*** RECORDS TO PROCESS ***

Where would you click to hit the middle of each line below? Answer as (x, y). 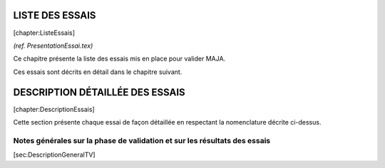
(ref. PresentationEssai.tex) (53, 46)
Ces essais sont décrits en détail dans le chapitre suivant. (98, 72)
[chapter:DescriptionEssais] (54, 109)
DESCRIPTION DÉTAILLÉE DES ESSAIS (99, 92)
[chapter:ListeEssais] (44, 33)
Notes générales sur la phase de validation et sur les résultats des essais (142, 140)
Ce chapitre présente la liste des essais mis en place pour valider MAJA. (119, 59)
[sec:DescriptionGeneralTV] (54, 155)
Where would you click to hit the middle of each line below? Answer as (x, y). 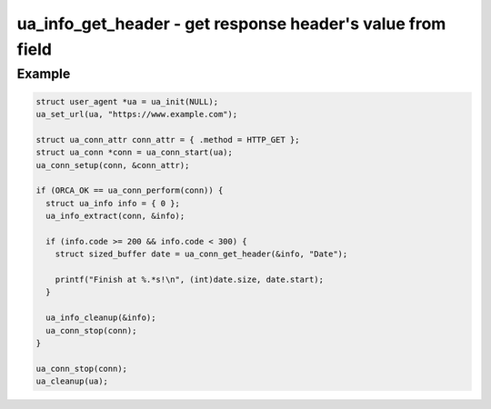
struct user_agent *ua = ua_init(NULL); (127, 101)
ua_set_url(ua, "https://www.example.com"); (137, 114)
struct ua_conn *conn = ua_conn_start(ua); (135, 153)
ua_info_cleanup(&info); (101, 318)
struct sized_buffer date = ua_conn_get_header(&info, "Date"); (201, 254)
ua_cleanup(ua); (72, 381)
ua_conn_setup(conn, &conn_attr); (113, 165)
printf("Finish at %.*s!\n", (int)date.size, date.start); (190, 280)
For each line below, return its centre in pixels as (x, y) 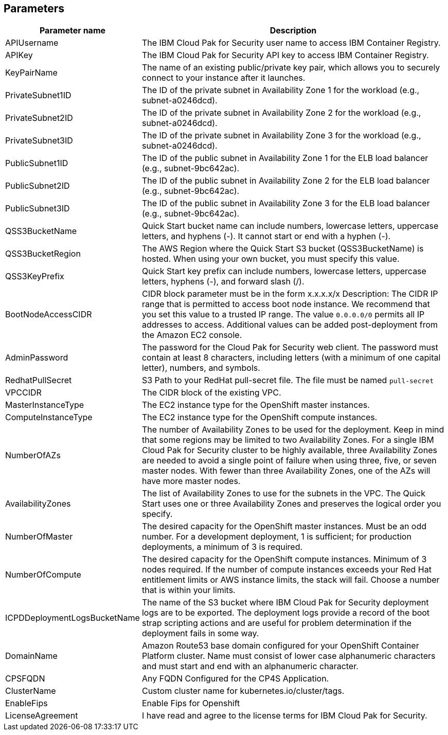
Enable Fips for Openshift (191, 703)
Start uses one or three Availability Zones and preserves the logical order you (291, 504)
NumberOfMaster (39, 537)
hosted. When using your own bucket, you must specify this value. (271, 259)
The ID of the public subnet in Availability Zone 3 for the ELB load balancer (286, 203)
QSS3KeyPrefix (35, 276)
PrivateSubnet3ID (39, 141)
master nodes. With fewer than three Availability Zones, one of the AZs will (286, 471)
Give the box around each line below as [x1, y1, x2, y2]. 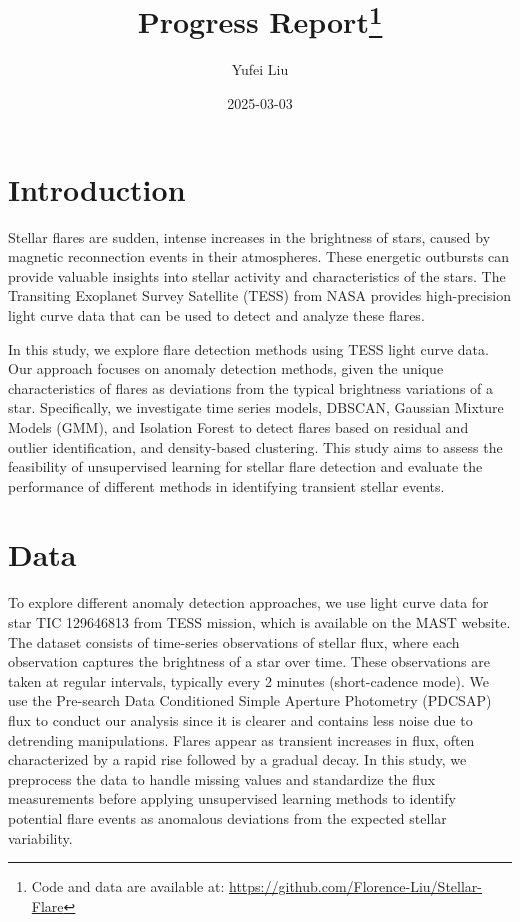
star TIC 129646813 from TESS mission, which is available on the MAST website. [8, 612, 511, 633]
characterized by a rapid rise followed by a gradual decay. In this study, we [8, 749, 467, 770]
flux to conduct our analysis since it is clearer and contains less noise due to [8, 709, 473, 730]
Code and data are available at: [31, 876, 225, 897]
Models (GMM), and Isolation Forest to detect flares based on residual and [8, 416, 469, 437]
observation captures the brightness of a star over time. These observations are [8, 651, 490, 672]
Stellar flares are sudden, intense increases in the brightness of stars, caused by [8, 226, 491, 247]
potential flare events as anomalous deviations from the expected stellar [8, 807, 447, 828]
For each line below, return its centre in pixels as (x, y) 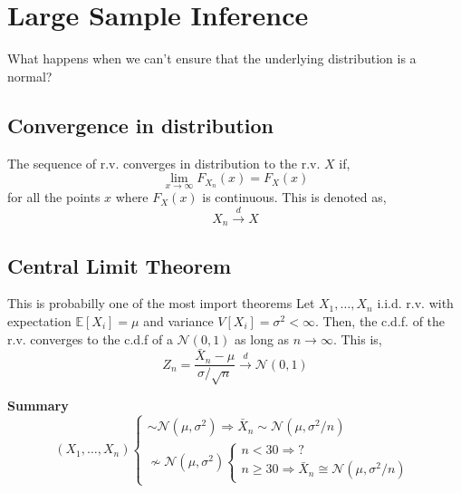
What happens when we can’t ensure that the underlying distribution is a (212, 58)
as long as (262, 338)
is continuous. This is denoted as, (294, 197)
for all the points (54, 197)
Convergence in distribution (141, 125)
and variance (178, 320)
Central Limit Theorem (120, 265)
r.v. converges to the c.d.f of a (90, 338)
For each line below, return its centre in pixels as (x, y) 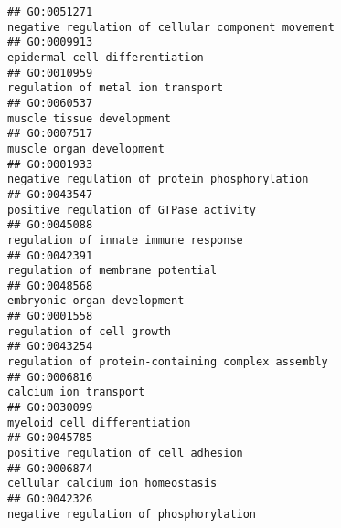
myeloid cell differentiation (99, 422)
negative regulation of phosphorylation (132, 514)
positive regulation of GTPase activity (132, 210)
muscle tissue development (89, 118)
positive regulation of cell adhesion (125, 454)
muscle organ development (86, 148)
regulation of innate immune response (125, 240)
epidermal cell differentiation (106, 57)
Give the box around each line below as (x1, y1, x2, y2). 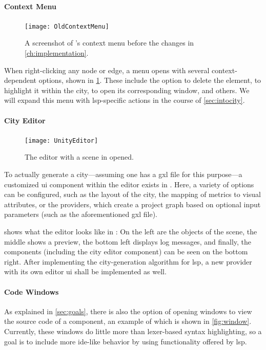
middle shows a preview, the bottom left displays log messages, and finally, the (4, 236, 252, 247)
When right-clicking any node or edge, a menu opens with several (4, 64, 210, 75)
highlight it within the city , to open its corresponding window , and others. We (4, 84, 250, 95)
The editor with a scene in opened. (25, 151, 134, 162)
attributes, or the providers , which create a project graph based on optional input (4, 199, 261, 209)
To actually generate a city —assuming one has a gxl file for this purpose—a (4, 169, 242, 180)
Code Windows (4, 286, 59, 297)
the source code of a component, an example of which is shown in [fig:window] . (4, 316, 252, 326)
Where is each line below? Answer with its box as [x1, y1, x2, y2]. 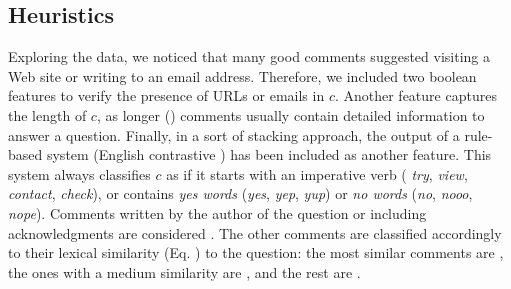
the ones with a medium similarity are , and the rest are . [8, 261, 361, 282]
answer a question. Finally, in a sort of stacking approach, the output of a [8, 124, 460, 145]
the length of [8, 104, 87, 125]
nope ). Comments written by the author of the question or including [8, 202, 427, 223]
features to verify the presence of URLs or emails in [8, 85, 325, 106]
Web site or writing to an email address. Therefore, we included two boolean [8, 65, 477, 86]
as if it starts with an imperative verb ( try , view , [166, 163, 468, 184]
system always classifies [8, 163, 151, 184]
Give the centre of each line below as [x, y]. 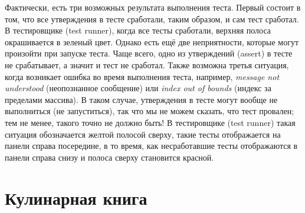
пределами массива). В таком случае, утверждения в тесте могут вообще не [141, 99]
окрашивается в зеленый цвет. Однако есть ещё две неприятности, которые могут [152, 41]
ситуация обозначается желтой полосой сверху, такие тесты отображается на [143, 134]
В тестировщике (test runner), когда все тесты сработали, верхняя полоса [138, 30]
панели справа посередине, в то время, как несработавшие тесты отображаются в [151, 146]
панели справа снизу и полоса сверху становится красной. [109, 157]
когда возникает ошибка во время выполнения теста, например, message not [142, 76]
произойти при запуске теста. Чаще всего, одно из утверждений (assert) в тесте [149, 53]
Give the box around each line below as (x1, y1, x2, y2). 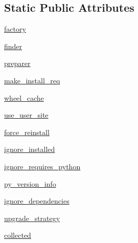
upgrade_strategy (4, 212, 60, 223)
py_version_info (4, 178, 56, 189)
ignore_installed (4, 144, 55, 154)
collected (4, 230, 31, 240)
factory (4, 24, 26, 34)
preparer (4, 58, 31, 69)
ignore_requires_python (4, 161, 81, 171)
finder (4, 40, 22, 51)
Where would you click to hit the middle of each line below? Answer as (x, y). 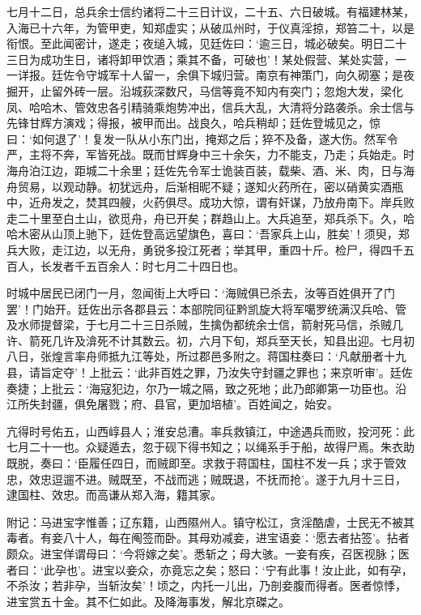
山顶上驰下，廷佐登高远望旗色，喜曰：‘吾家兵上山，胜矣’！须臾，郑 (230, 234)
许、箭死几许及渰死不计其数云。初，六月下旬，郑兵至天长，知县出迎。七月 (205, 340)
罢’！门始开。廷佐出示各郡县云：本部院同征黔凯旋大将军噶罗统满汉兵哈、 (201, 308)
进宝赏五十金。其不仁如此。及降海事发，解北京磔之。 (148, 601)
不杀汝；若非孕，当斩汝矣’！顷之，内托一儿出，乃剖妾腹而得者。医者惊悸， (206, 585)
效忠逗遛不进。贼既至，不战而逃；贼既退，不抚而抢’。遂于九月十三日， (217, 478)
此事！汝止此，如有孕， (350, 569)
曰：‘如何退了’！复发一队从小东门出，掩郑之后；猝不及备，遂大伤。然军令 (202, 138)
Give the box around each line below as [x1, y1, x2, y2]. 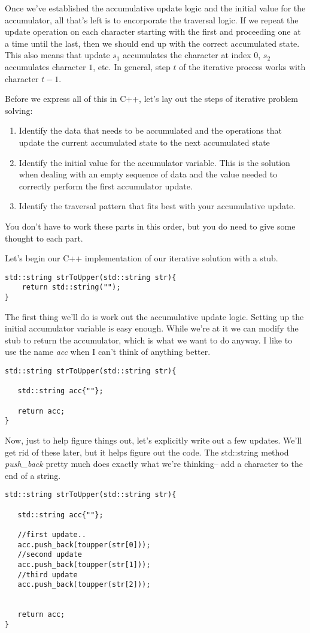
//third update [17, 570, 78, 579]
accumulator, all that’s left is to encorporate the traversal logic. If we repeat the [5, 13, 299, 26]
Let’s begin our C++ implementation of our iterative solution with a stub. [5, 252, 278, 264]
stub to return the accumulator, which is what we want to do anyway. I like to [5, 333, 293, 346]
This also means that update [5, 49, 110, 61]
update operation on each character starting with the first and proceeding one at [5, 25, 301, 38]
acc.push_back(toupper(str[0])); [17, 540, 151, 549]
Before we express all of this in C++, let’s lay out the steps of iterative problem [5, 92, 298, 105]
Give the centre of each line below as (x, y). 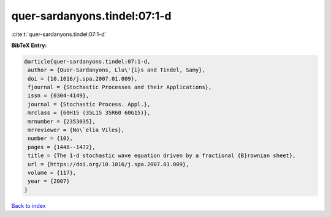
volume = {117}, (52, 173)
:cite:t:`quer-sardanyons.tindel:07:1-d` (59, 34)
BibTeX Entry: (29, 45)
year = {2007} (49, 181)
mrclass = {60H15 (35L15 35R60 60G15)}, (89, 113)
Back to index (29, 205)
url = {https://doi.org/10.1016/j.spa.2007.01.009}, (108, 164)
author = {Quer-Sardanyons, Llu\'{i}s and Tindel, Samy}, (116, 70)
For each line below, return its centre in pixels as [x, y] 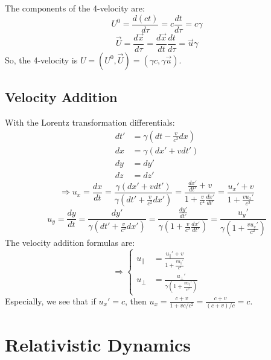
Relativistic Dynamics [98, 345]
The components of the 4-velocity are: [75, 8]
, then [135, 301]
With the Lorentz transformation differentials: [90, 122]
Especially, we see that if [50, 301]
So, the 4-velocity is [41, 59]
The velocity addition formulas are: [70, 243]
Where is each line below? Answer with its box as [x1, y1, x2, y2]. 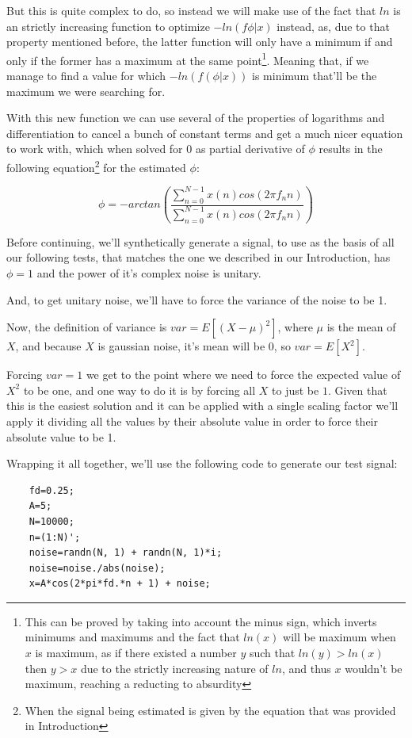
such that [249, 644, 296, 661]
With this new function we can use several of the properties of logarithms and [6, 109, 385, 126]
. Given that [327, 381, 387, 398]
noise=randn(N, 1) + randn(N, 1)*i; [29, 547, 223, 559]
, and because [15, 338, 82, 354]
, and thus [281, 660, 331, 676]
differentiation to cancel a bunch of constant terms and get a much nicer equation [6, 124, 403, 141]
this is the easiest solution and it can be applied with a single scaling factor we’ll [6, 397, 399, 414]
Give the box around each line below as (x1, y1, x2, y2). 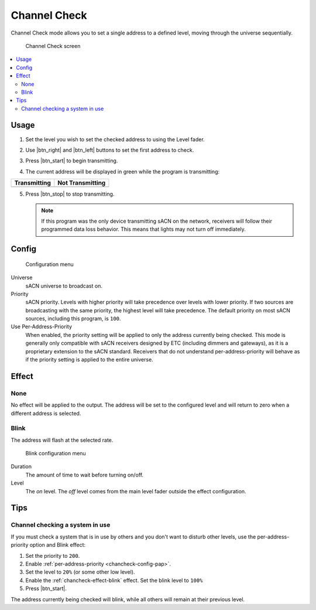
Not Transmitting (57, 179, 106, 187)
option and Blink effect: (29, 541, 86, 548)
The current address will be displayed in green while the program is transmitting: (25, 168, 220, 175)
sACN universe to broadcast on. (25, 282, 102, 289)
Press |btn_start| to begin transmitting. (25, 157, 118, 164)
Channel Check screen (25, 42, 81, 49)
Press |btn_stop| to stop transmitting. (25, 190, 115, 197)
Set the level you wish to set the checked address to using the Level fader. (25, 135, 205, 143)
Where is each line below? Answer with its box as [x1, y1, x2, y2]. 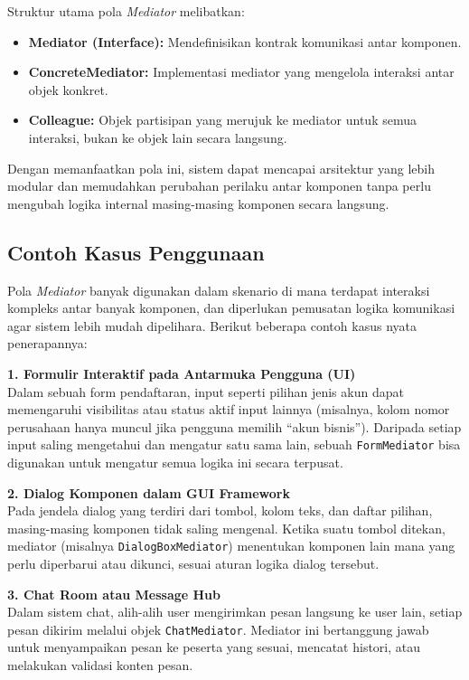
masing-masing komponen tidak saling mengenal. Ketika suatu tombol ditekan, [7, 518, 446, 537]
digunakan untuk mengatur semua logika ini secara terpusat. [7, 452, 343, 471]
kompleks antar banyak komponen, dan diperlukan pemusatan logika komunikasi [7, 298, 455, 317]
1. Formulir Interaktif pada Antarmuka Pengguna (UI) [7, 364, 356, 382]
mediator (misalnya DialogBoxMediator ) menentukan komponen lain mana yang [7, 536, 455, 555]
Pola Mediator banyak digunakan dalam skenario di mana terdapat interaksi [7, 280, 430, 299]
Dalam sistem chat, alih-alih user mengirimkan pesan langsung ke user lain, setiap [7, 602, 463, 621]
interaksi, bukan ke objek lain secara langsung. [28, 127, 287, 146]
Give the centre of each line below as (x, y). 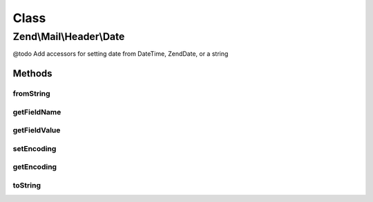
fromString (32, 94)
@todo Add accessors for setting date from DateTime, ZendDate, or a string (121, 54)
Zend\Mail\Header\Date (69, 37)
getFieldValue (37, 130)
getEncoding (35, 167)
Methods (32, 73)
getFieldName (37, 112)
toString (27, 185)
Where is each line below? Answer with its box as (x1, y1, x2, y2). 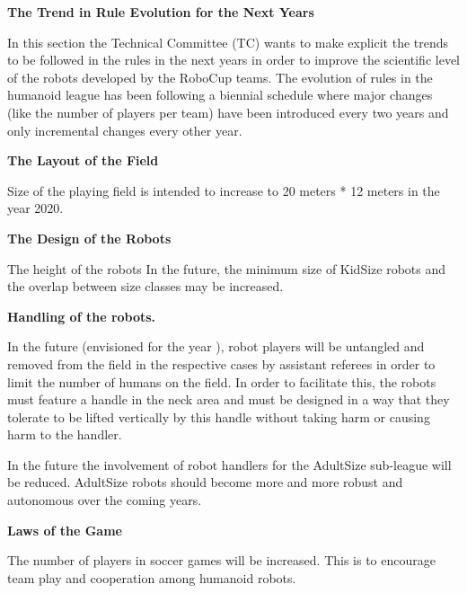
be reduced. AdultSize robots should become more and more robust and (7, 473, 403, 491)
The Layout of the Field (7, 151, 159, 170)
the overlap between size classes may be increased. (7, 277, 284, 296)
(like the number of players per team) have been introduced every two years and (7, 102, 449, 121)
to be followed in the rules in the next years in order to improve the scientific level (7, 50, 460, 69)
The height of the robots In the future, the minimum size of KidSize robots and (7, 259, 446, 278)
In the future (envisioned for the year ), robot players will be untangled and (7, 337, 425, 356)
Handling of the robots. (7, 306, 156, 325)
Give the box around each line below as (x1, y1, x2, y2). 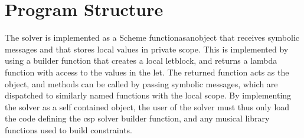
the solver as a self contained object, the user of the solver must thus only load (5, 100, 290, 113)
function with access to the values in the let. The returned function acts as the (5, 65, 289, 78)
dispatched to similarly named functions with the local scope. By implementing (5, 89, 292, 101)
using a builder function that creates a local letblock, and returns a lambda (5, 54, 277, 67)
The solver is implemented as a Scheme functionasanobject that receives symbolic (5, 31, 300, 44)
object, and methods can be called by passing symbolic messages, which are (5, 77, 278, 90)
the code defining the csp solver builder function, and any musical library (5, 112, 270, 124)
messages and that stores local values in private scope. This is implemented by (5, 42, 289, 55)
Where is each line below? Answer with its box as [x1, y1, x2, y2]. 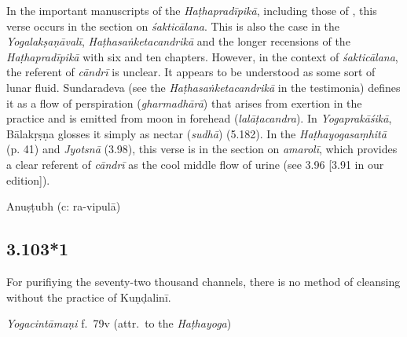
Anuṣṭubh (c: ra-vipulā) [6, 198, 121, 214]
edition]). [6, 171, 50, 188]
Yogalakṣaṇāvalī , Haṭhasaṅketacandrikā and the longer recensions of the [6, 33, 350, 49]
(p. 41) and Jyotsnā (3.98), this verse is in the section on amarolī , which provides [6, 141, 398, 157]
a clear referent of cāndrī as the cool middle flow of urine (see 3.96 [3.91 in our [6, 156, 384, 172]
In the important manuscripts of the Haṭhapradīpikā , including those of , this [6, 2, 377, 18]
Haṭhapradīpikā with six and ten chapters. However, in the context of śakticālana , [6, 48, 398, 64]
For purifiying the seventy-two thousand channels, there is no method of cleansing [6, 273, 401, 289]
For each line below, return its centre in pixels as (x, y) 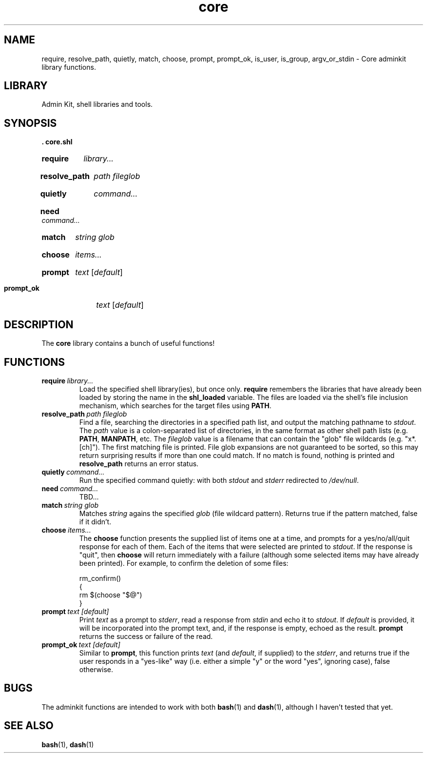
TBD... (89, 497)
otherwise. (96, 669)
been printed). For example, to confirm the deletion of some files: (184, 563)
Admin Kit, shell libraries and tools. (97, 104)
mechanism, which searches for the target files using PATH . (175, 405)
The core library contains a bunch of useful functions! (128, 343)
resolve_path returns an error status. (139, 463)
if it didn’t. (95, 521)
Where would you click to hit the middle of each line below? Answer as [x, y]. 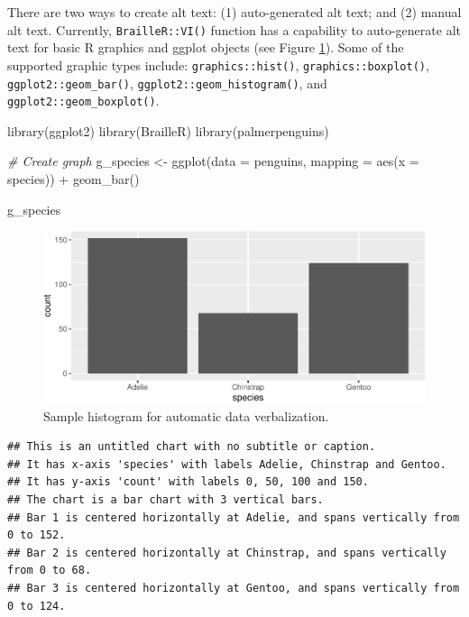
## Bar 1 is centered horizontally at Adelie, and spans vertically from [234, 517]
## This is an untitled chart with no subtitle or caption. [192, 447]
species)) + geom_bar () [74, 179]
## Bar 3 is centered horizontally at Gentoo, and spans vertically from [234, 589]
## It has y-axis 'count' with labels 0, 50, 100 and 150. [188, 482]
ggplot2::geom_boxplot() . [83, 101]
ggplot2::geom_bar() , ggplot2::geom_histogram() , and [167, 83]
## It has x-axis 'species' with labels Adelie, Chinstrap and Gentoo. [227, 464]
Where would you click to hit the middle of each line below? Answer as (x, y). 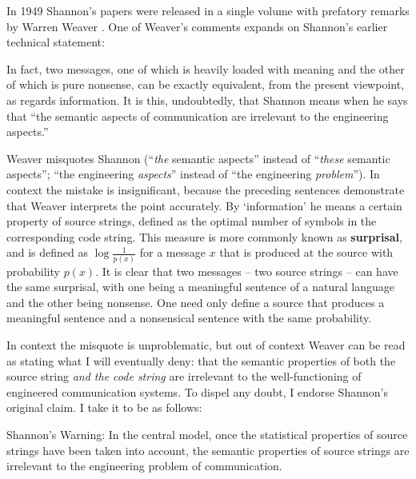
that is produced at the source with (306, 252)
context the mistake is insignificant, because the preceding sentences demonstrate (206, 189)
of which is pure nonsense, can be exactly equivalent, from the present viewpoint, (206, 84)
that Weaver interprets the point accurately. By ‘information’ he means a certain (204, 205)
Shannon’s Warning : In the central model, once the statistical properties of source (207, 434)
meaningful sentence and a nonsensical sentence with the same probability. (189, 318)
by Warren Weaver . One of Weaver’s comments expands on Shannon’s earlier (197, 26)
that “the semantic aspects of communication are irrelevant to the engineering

*** End of RECORDS TO PROCESS ***

■ EXERCISE DESCRIPTION
Produce an exact reproduction of the listing above, limited to the lines starting at the line with "this is the" and ending at the line with "option and Blink effect: (29, 541, 86, 548)", both kept, with every picture left out.

■ ANSWER
this is the easiest solution and it can be applied with a single scaling factor we’ll [6, 397, 399, 414]
Give the box around each line below as (x1, y1, x2, y2). 
Not Transmitting (57, 179, 106, 187)
option and Blink effect: (29, 541, 86, 548)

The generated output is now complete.